まず、「集中力」とは何者なのかを解説していきます。

集中力の源は「ウィルパワー」

「ウィルパワー」とは意志力のことで、注意や感情、意欲をコントロールする能力と言われています。

その「ウィルパワー」を増やす or 節約することで、集中力を保つことができるのです。

ウィルパワーを増やす

ウィルパワーを増やす、つまり鍛えるには、無意識の行動に「はっ」と気づき、改めるという行動をくり返すことだと言われています。

たとえば、パソコン作業をしている時に姿勢が悪くなっていることに気付き、姿勢を正すという行動が当てはまります。

その積み重ねで、ウィルパワーが鍛えられていくのです。

ウィルパワーを節約する

ウィルパワーを節約するには、意思決定の回数を減らすのが効果的です。

なぜならウィルパワーが消費されるのは、何かをやろうとしている時や我慢している時、望んでいる時だからです。

なので、決断をすぐに下すか、即決できる仕組み作りが大切になってきます。

たとえば、スティーブ・ジョブズは公の場に出る時、いつも同じ服を着ていたことは有名ですよね。
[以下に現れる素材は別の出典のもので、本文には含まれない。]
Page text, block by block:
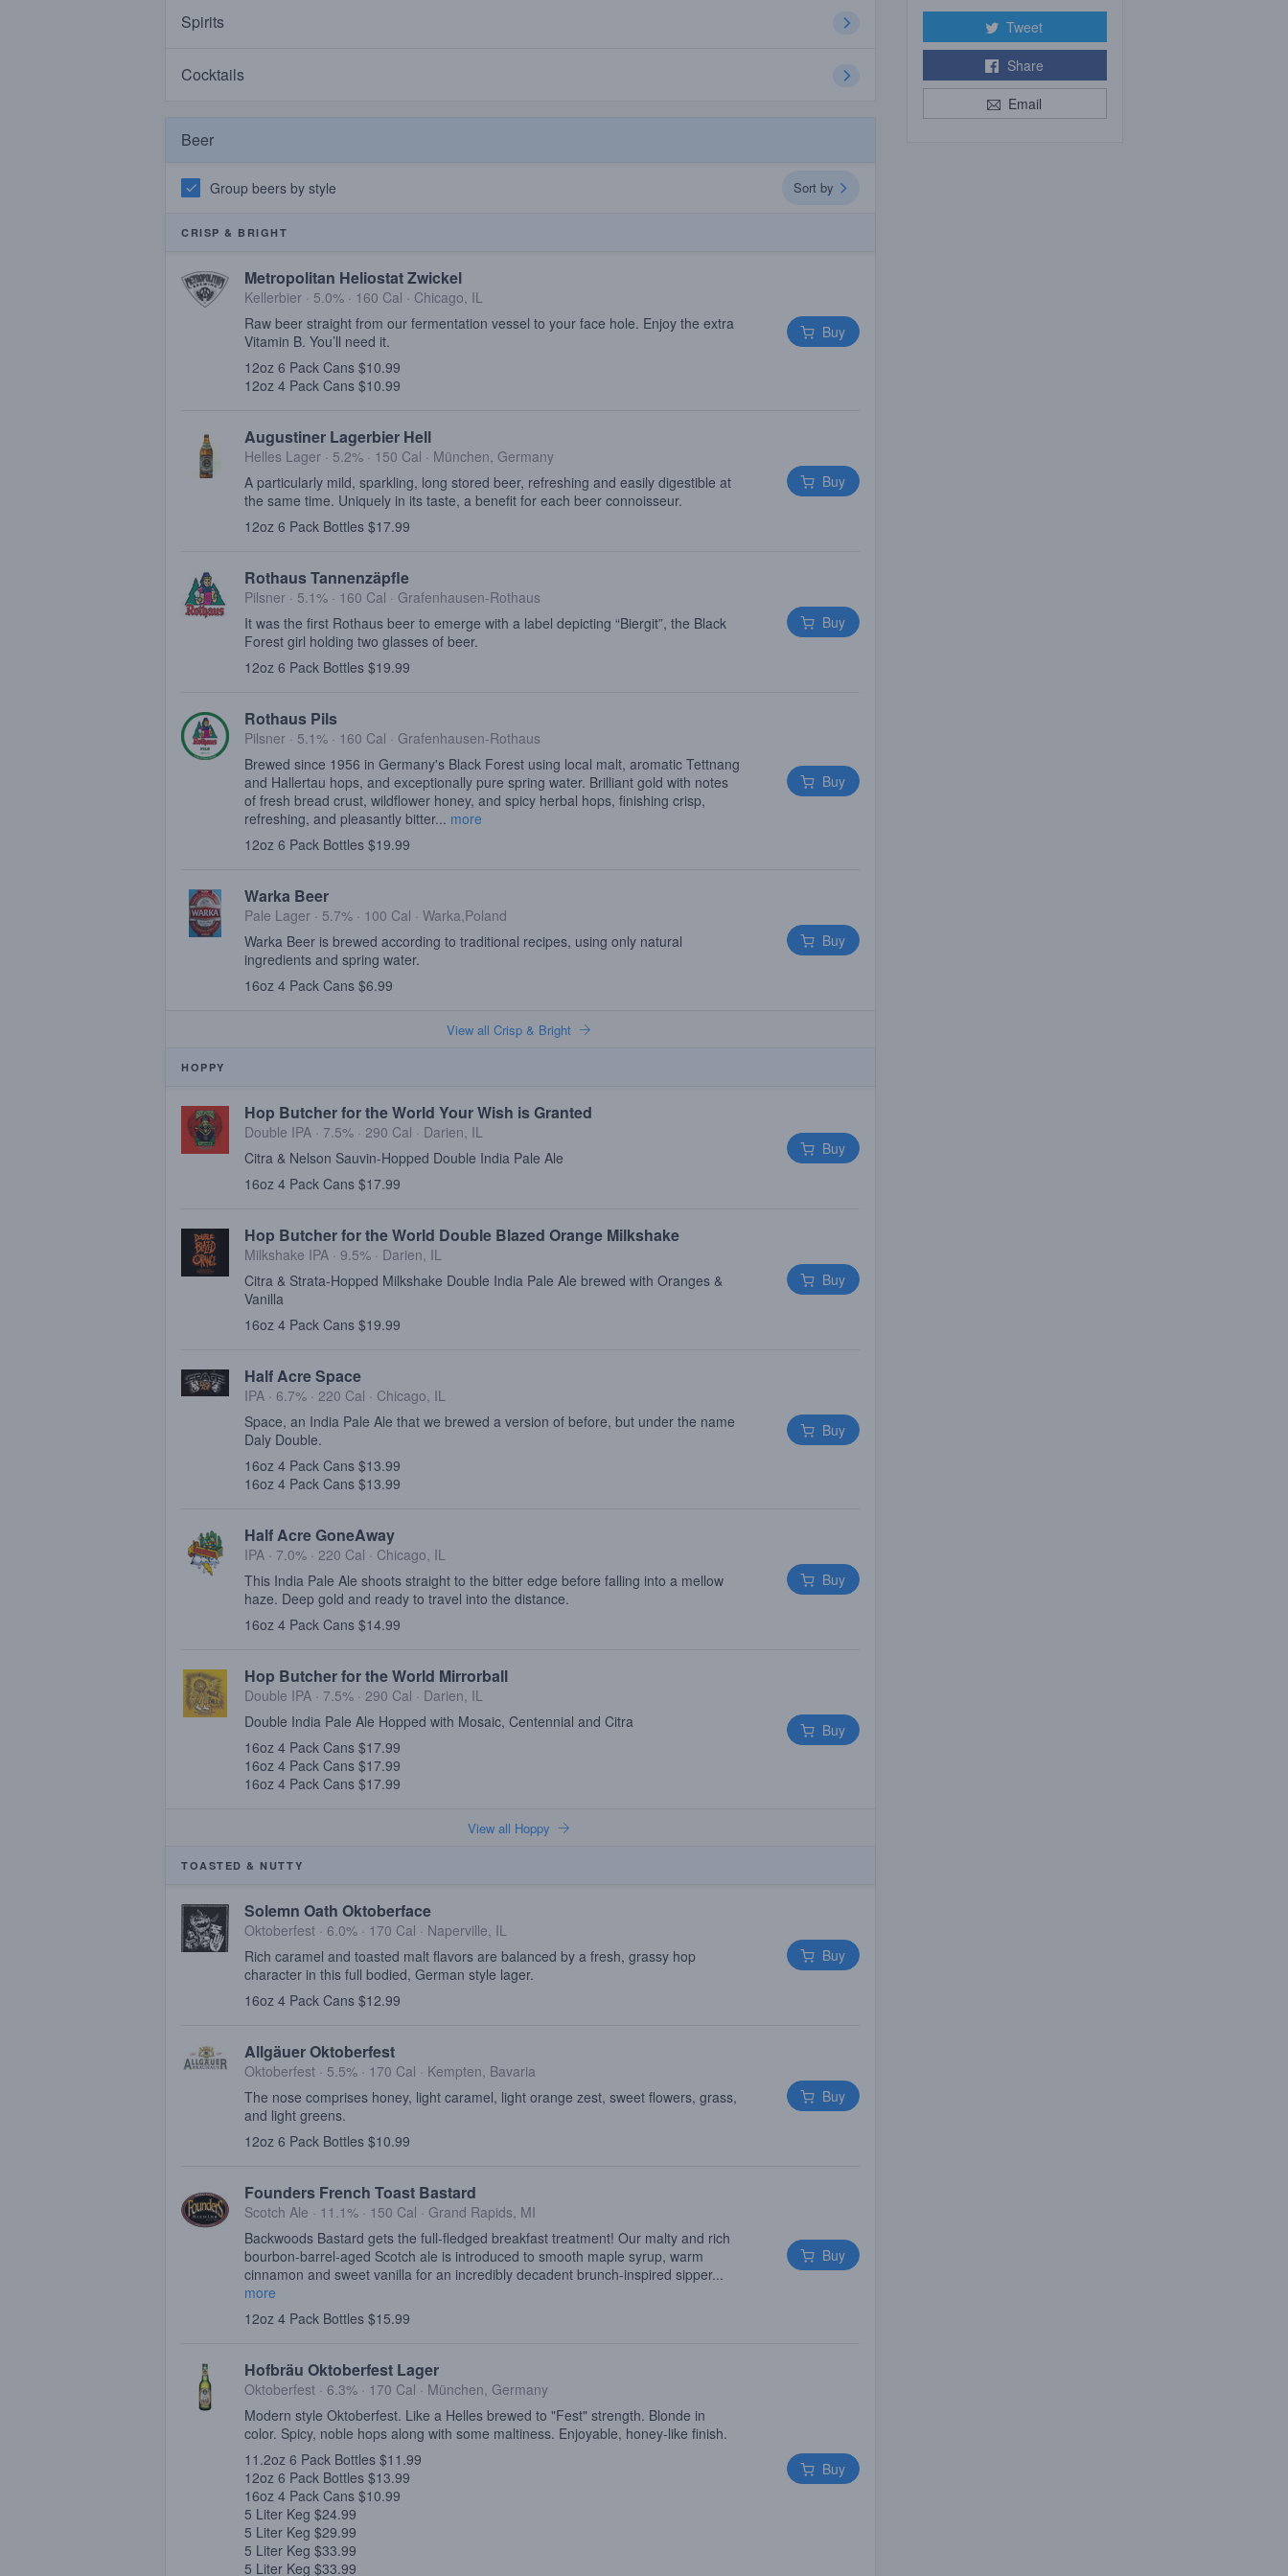
Spirits
Cocktails
Beer
Group beers by style Sort by
CRISP & BRIGHT
Metropolitan Heliostat Zwickel
Kellerbier · 5.0% · 160 Cal · Chicago, IL
Raw beer straight from our fermentation vessel to your face hole. Enjoy the extra
Vitamin B. You’ll need it.
12oz 6 Pack Cans $10.99
12oz 4 Pack Cans $10.99
Buy
Augustiner Lagerbier Hell
Helles Lager · 5.2% · 150 Cal · München, Germany
A particularly mild, sparkling, long stored beer, refreshing and easily digestible at
the same time. Uniquely in its taste, a benefit for each beer connoisseur.
12oz 6 Pack Bottles $17.99
Buy
Rothaus Tannenzäpfle
Pilsner · 5.1% · 160 Cal · Grafenhausen-Rothaus
It was the first Rothaus beer to emerge with a label depicting “Biergit”, the Black
Forest girl holding two glasses of beer.
12oz 6 Pack Bottles $19.99
Buy
Rothaus Pils
Pilsner · 5.1% · 160 Cal · Grafenhausen-Rothaus
Brewed since 1956 in Germany's Black Forest using local malt, aromatic Tettnang
and Hallertau hops, and exceptionally pure spring water. Brilliant gold with notes
of fresh bread crust, wildflower honey, and spicy herbal hops, finishing crisp,
refreshing, and pleasantly bitter... more
12oz 6 Pack Bottles $19.99
Buy
Warka Beer
Pale Lager · 5.7% · 100 Cal · Warka,Poland
Warka Beer is brewed according to traditional recipes, using only natural
ingredients and spring water.
16oz 4 Pack Cans $6.99
Buy
View all Crisp & Bright
HOPPY
Hop Butcher for the World Your Wish is Granted
Double IPA · 7.5% · 290 Cal · Darien, IL
Citra & Nelson Sauvin-Hopped Double India Pale Ale
16oz 4 Pack Cans $17.99
Buy
Hop Butcher for the World Double Blazed Orange Milkshake
Milkshake IPA · 9.5% · Darien, IL
Citra & Strata-Hopped Milkshake Double India Pale Ale brewed with Oranges &
Vanilla
16oz 4 Pack Cans $19.99
Buy
Half Acre Space
IPA · 6.7% · 220 Cal · Chicago, IL
Space, an India Pale Ale that we brewed a version of before, but under the name
Daly Double.
16oz 4 Pack Cans $13.99
16oz 4 Pack Cans $13.99
Buy
Half Acre GoneAway
IPA · 7.0% · 220 Cal · Chicago, IL
This India Pale Ale shoots straight to the bitter edge before falling into a mellow
haze. Deep gold and ready to travel into the distance.
16oz 4 Pack Cans $14.99
Buy
Hop Butcher for the World Mirrorball
Double IPA · 7.5% · 290 Cal · Darien, IL
Double India Pale Ale Hopped with Mosaic, Centennial and Citra
16oz 4 Pack Cans $17.99
16oz 4 Pack Cans $17.99
16oz 4 Pack Cans $17.99
Buy
View all Hoppy
TOASTED & NUTTY
Solemn Oath Oktoberface
Oktoberfest · 6.0% · 170 Cal · Naperville, IL
Rich caramel and toasted malt flavors are balanced by a fresh, grassy hop
character in this full bodied, German style lager.
16oz 4 Pack Cans $12.99
Buy
Allgäuer Oktoberfest
Oktoberfest · 5.5% · 170 Cal · Kempten, Bavaria
The nose comprises honey, light caramel, light orange zest, sweet flowers, grass,
and light greens.
12oz 6 Pack Bottles $10.99
Buy
Founders French Toast Bastard
Scotch Ale · 11.1% · 150 Cal · Grand Rapids, MI
Backwoods Bastard gets the full-fledged breakfast treatment! Our malty and rich
bourbon-barrel-aged Scotch ale is introduced to smooth maple syrup, warm
cinnamon and sweet vanilla for an incredibly decadent brunch-inspired sipper...
more
12oz 4 Pack Bottles $15.99
Buy
Hofbräu Oktoberfest Lager
Oktoberfest · 6.3% · 170 Cal · München, Germany
Modern style Oktoberfest. Like a Helles brewed to "Fest" strength. Blonde in
color. Spicy, noble hops along with some maltiness. Enjoyable, honey-like finish.
11.2oz 6 Pack Bottles $11.99
12oz 6 Pack Bottles $13.99
16oz 4 Pack Cans $10.99
5 Liter Keg $24.99
5 Liter Keg $29.99
5 Liter Keg $33.99
5 Liter Keg $33.99
Buy
Tweet
Share
Email
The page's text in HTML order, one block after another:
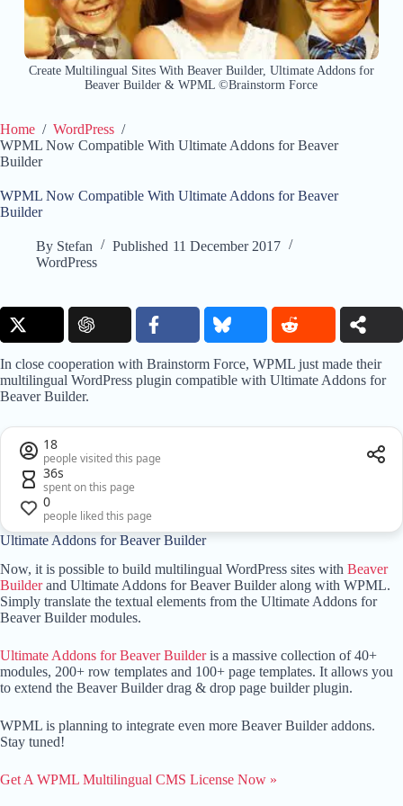
Create Multilingual Sites With Beaver Builder, Ultimate Addons for
Beaver Builder & WPML ©Brainstorm Force
Home / WordPress /
WPML Now Compatible With Ultimate Addons for Beaver
Builder
WPML Now Compatible With Ultimate Addons for Beaver
Builder
By Stefan Published 11 December 2017
WordPress
In close cooperation with Brainstorm Force, WPML just made their
multilingual WordPress plugin compatible with Ultimate Addons for
Beaver Builder.
18
people visited this page
36s
spent on this page
0
people liked this page
Ultimate Addons for Beaver Builder
Now, it is possible to build multilingual WordPress sites with Beaver
Builderand Ultimate Addons for Beaver Builder along with WPML.
Simply translate the textual elements from the Ultimate Addons for
Beaver Builder modules.
Ultimate Addons for Beaver Builderis a massive collection of 40+
modules, 200+ row templates and 100+ page templates. It allows you
to extend the Beaver Builder drag & drop page builder plugin.
WPML is planning to integrate even more Beaver Builder addons.
Stay tuned!
Get A WPML Multilingual CMS License Now »
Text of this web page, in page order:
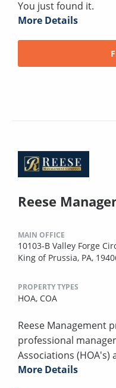
You just found it.
More Details
Reese
MAIN OFFICE
10103-B Valley Forge
King of Prussia, PA,
PROPERTY TYPES
HOA, COA
Reese Management
professional
Associations (HOA's)
More Details
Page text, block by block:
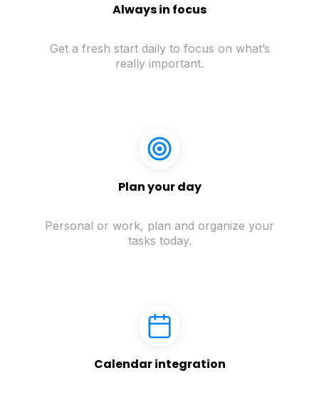
Always in focus
Get a fresh start daily to focus on what’s
really important.
Plan your day
Personal or work, plan and organize your
tasks today.
Calendar integration
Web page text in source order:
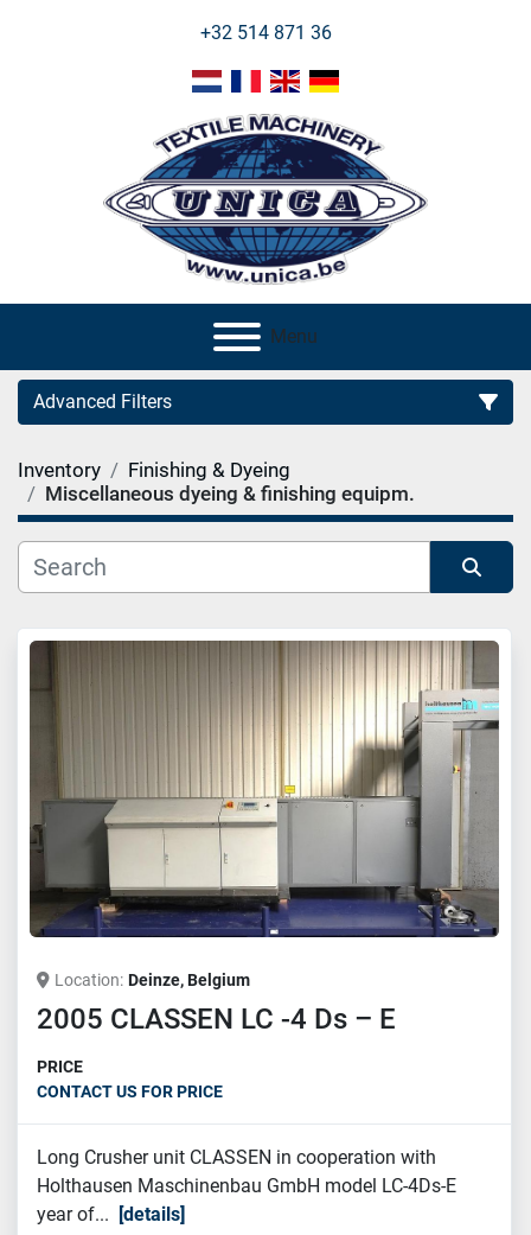
+32 514 871 36
Menu
Advanced Filters
Category
Manufacturer
Model
Inventory
Finishing & Dyeing
Miscellaneous dyeing & finishing equipm.
Location Deinze, Belgium
2005 CLASSEN LC -4 Ds – E
PRICE
CONTACT US FOR PRICE
Long Crusher unit CLASSEN in cooperation with
Holthausen Maschinenbau GmbH model LC-4Ds-E
year of...
details
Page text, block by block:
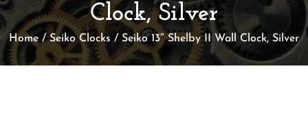
Clock, Silver
Home /Seiko Clocks / Seiko 13″ Shelby II Wall Clock, Silver

毎日の洋服を決めるという些細な作業にも、ウィルパワーを使ってしまうのです。

ですので、スティーブ・ジョブズのように些細なことを決める回数を減らし、ウィルパワーを節約しましょう。

集中力は長時間続かない

もともと、人間の脳は集中を持続させないようにできているそうです。

ですので、集中力がずっと続いているように見える人ほど、上手く休憩を挟み、短時間の集中状態をくり返しているのだとか。

そこで効果的なのが、「ポモドーロ・テクニック」です。

詳しくは後述しますが、あらかじめ時間を短く区切り、仕事や勉強を打ち切ってしまう方法です。

仕事などの締め切り間際になってすごい集中力を発揮したというのは、誰しも経験したことがあると思います。

これは「締め切り効果」といって、集中力は制限のある状態の方が高まるのです。

それを上手く活用して、集中力をコントロールしましょう。

集中力を生み出す方法

次に、集中力を生み出すための具体的な方法を見ていきましょう。

自分を操る超集中力」では7つ紹介されていましたが、その中でも私が重要だと思ったことを3つ解説します。

  • 場所
  • 運動
  • 瞑想

それぞれ見ていきましょう。

場所

集中力を生み出すため場所を作るには、注意をそらすものを断捨離することが重要です。

机の上にスマホをはじめ、注意がそれてしまうものを置かないようにするのです。

自分は集中しているつもりでりでも、視界にスマホが入っているとそちらに気が取られてしまうそうです。

ふと集中力が切れた時に、スマホを手に取って無意識にSNSを開いていた、という経験をしたことがある方もいるのではないでしょうか。

ちなみに、何かをインプットする作業には静かな場所の方が適しているそうです。

特に内向的な人は、ノイズの影響を受けやすいそう。

私は内向的で、集中している時に周りの会話や生活音だけでも気になってしまうので、よくわかります。

そのような方は、ノイズキャンセリングのイヤホンを使い、音をシャットアウトしましょう。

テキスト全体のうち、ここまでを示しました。